A spokesman said Arriva has a zero-tolerance policy for violence of any sort, and categorically condemns this incident, as well as any bullish, violent and anti-social behaviour. Moreover, the bus company said it has a very clear and open diversity policy which all employees are bound to respect.
The video was uploaded to YouTube on Sunday, but Arriva said the incident happened on Friday, and has already been investigated by the police, following a report having been filed by a third party.
Most of the 170-second video consists of audio alone; a number of people can be heard shouting, and an argument develops between a male bus driver and one of the passengers. The driver appears to invite the female passenger to a fight, and he is soon seen pushing her to the ground, outside the bus. Another woman is seen helping her get up.
Arriva pointed out that contrary to what the subtitles in the video say, the employee involved in the incident was not a dispatcher but a driver who was off-duty and on his way home after work. At the time therefore, the driver was using the bus as a passenger.
“Indeed, any action taken by this driver was taken on his own initiative. This driver is no longer employed with Arriva.
Meanwhile, Cyrus Engerer, from LGBT (lesbian, gay, bisexual and transgender) Labour, referred to the incident, saying that people’s mentality cannot change unless laws are changed.

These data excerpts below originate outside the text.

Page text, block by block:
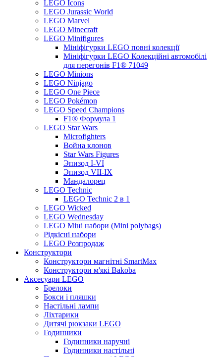
LEGO Icons
LEGO Jurassic World
LEGO Marvel
LEGO Minecraft
LEGO Minifigures
Мініфігурки LEGO повні колекції
Мініфігурки LEGO Колекційні автомобілі
для перегонів F1® 71049
LEGO Minions
LEGO Ninjago
LEGO One Piece
LEGO Pokémon
LEGO Speed Champions
F1® Формула 1
LEGO Star Wars
Microfighters
Война клонов
Star Wars Figures
Эпизод I-VI
Эпизод VII-IX
Мандалорец
LEGO Technic
LEGO Technic 2 в 1
LEGO Wicked
LEGO Wednesday
LEGO Міні набори (Mini polybags)
Рідкісні набори
LEGO Розпродаж
Конструктори
Конструктори магнітні SmartMax
Конструктори м'які Bakoba
Аксесуари LEGO
Брелоки
Бокси і пляшки
Настільні лампи
Ліхтарики
Дитячі рюкзаки LEGO
Годинники
Годинники наручні
Годинники настільні
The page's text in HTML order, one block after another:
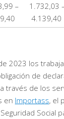
–
1.732,03
4.139,40
2023 los
de
través de los
en Importass, el
Social
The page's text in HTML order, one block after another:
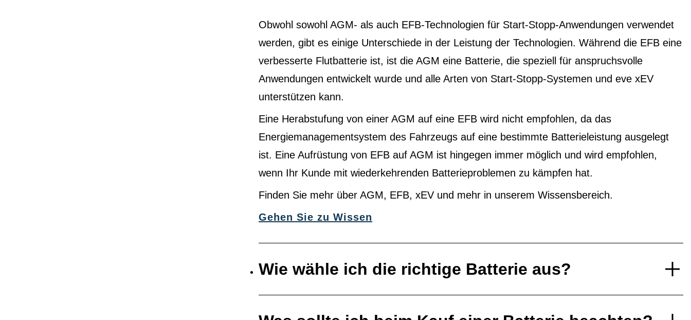
Obwohl sowohl AGM- als auch EFB-Technologien für Start-Stopp-Anwendungen verwendet
werden, gibt es einige Unterschiede in der Leistung der Technologien. Während die EFB eine
verbesserte Flutbatterie ist, ist die AGM eine Batterie, die speziell für anspruchsvolle
Anwendungen entwickelt wurde und alle Arten von Start-Stopp-Systemen und eve xEV
unterstützen kann.
Eine Herabstufung von einer AGM auf eine EFB wird nicht empfohlen, da das
Energiemanagementsystem des Fahrzeugs auf eine bestimmte Batterieleistung ausgelegt
ist. Eine Aufrüstung von EFB auf AGM ist hingegen immer möglich und wird empfohlen,
wenn Ihr Kunde mit wiederkehrenden Batterieproblemen zu kämpfen hat.
Finden Sie mehr über AGM, EFB, xEV und mehr in unserem Wissensbereich.
Gehen Sie zu Wissen
Wie wähle ich die richtige Batterie aus?
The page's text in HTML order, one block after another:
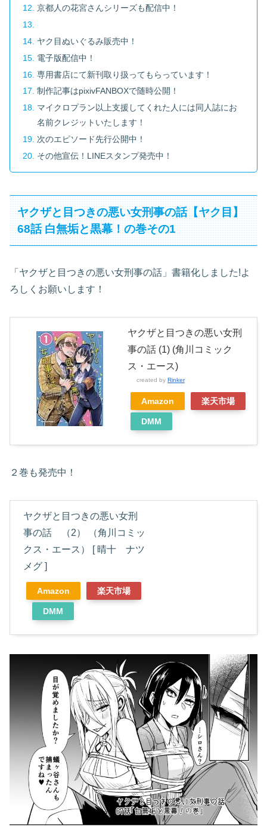
京都人の花宮さんシリーズも配信中！
ヤク目ぬいぐるみ販売中！
電子版配信中！
専用書店にて新刊取り扱ってもらっています！
制作記事はpixivFANBOXで随時公開！
マイクロプラン以上支援してくれた人には同人誌にお
名前クレジットいたします！
次のエピソード先行公開中！
その他宣伝！LINEスタンプ発売中！
ヤクザと目つきの悪い女刑事の話【ヤク目】
68話 白無垢と黒幕！の巻その1
「ヤクザと目つきの悪い女刑事の話」書籍化しました!よ
ろしくお願いします！
ヤクザと目つきの悪い女刑
事の話 (1) (角川コミック
ス・エース)
created by Rinker
Amazon 楽天市場
DMM
２巻も発売中！
ヤクザと目つきの悪い女刑
事の話 （2） （角川コミッ
クス・エース） [ 晴十 ナツ
メグ ]
Amazon 楽天市場
DMM
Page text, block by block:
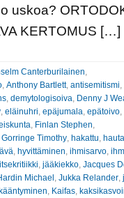
uskoa?
KERTOMUS […]
Canterburilainen,
, Anthony Bartlett, antisemitismi,
, demytologisoiva, Denny J
, eläinuhri, epäjumala, epätoivo,
, Finlan Stephen,
Gorringe Timothy, hakattu, hauta
, hyvittäminen, ihmisarvo,
itsekritiikki, jääkiekko, Jacques
Michael , Jukka Relander,
kääntyminen, Kaifas,

Such attacks can only stop if gay couples and homosexual families are legally recognised, he said, adding that basic laws regarding hate crime and hate speech that cover homophobic acts, also need to be introduced.
He noted that four years ago, in its electoral programme, the Nationalist Party had promised that a new PN government would add ‘sexual orientation’ as one of the sectors that the National Commission for the Promotion of Equality would work on.
This promise has not yet been implemented, said Mr Engerer, noting that no national entity is responsible for the education and promotion of diversity with respect to sexual orientation, said Mr Engerer.